→ **THE TASK**
Once the line with "Optional settings (43, 765)" is found in the entries below, print it and each following line exactly, stopping after the line with "complete_events: money_bags_success (90, 299)"; print nothing else.

→ **DATA FOR PROCESSING**
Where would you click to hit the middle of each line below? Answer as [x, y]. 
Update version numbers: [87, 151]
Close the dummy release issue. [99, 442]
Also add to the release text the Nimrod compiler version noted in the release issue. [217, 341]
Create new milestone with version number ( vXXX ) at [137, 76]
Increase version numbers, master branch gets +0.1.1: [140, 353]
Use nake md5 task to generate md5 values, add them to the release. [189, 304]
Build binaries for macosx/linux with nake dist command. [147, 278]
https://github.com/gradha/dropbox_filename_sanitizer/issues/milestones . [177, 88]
...
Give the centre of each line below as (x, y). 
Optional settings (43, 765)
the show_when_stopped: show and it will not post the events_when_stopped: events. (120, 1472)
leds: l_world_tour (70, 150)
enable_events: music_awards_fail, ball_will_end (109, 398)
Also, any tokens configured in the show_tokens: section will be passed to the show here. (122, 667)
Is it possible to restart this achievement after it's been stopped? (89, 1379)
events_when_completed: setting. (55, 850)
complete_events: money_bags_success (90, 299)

→ **ANSWER FOR THE TASK**
Optional settings (43, 765)
the show_when_stopped: show and it will not post the events_when_stopped: events. (120, 1472)
leds: l_world_tour (70, 150)
enable_events: music_awards_fail, ball_will_end (109, 398)
Also, any tokens configured in the show_tokens: section will be passed to the show here. (122, 667)
Is it possible to restart this achievement after it's been stopped? (89, 1379)
events_when_completed: setting. (55, 850)
complete_events: money_bags_success (90, 299)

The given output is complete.